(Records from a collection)
· · · · · · ·
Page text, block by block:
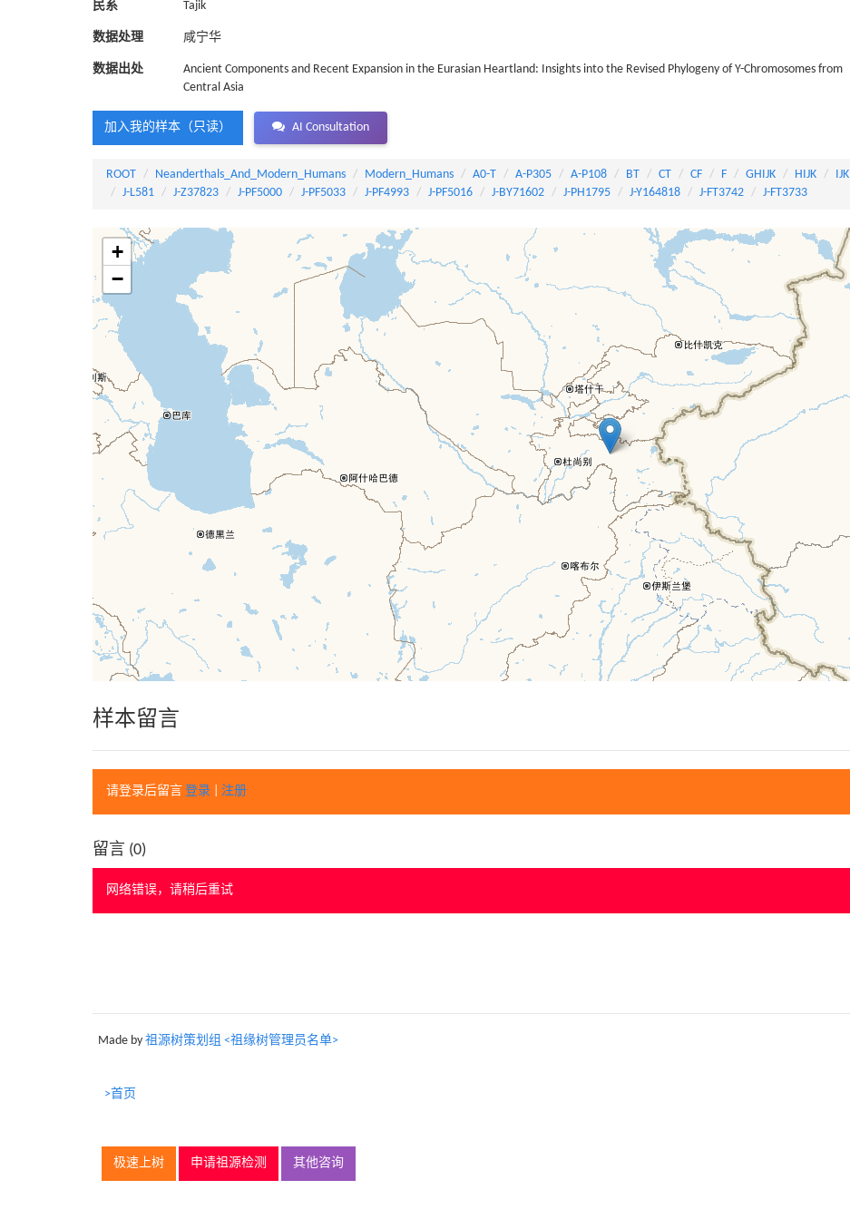
民系 Tajik
数据处理 咸宁华
数据出处
Ancient Components and Recent Expansion in the Eurasian Heartland: Insights into the Revised Phylogeny of Y-Chromosomes from
Central Asia
加入我的样本（只读） AI Consultation
ROOT Neanderthals_And_Modern_Humans Modern_Humans A0-T A-P305 A-P108 BT CT CF F GHIJK HIJK IJK
J-L581
J-Z37823 J-PF5000 J-PF5033 J-PF4993 J-PF5016 J-BY71602 J-PH1795 J-Y164818 J-FT3742 J-FT3733
+
−
样本留言
请登录后留言 登录 注册
留言 (0)
网络错误，请稍后重试
Made by 祖源树策划组 <祖缘树管理员名单>
>首页
极速上树 申请祖源检测 其他咨询
· · · · · · ·
Each line of the data above must be repeated exactly, images excluded.

Page text, block by block:
民系 Tajik
数据处理 咸宁华
数据出处
Ancient Components and Recent Expansion in the Eurasian Heartland: Insights into the Revised Phylogeny of Y-Chromosomes from
Central Asia
加入我的样本（只读） AI Consultation
ROOT Neanderthals_And_Modern_Humans Modern_Humans A0-T A-P305 A-P108 BT CT CF F GHIJK HIJK IJK
J-L581
J-Z37823 J-PF5000 J-PF5033 J-PF4993 J-PF5016 J-BY71602 J-PH1795 J-Y164818 J-FT3742 J-FT3733
+
−
样本留言
请登录后留言 登录 注册
留言 (0)
网络错误，请稍后重试
Made by 祖源树策划组 <祖缘树管理员名单>
>首页
极速上树 申请祖源检测 其他咨询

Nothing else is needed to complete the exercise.